WHAT YOU NEED TO DO. Only some lines are wanted. Transcribe, exactly, the lines below from the line with "fixed block size" up to and including the line with "interrupting both lines".

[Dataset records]
════════════════

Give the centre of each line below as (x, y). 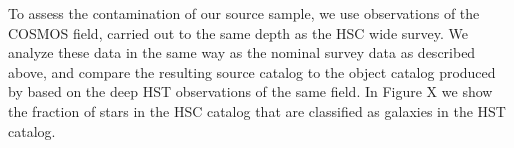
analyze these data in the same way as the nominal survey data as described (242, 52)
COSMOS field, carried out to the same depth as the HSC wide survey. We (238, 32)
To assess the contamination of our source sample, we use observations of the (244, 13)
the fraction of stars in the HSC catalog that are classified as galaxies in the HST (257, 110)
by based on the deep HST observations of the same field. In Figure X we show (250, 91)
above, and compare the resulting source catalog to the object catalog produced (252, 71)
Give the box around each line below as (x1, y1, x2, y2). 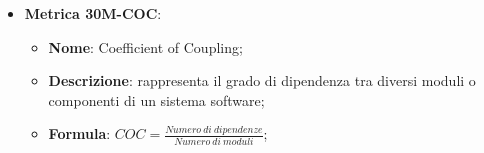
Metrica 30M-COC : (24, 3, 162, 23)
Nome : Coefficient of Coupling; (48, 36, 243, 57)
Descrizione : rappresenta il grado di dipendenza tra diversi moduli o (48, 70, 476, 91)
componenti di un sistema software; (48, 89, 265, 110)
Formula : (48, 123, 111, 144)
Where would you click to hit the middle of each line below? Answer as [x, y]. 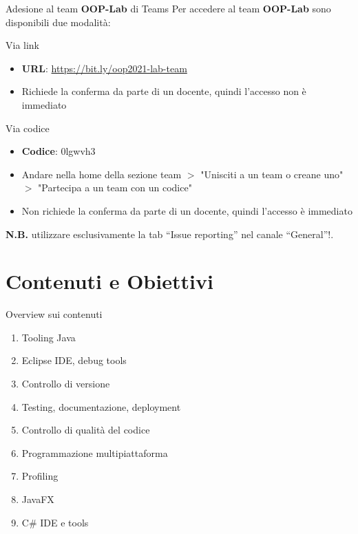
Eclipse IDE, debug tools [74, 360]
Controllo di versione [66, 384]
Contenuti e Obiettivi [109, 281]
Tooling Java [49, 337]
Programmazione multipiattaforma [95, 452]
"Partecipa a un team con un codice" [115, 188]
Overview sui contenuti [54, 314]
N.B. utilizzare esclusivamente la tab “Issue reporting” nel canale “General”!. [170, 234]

════════════════

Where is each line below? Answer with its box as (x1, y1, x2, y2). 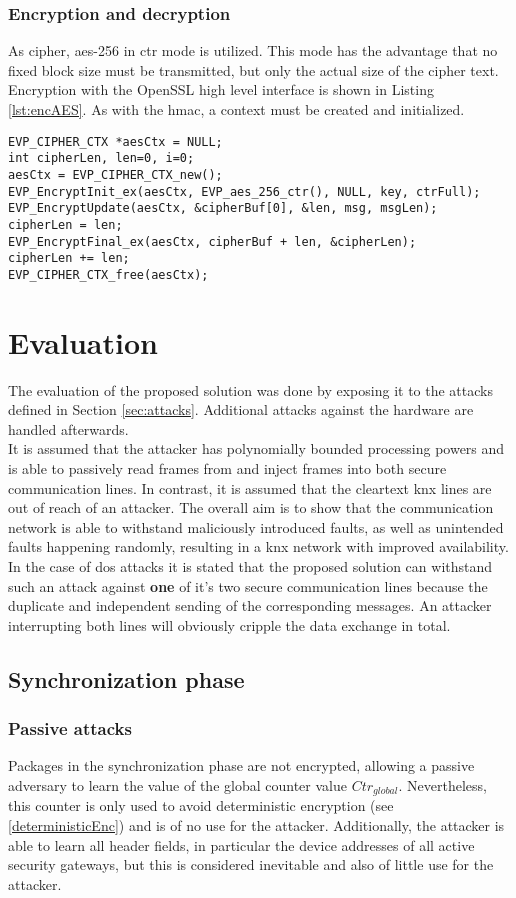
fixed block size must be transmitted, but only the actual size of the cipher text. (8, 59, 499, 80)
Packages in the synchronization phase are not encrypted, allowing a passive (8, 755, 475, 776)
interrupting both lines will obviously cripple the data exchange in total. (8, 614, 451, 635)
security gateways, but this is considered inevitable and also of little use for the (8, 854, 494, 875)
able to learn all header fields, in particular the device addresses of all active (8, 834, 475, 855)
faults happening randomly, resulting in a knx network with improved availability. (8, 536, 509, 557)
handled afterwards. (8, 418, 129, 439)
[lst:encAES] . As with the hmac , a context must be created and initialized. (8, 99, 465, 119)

════════════════

EXPECTED OUTPUT.
fixed block size must be transmitted, but only the actual size of the cipher text. (8, 59, 499, 80)
Packages in the synchronization phase are not encrypted, allowing a passive (8, 755, 475, 776)
interrupting both lines will obviously cripple the data exchange in total. (8, 614, 451, 635)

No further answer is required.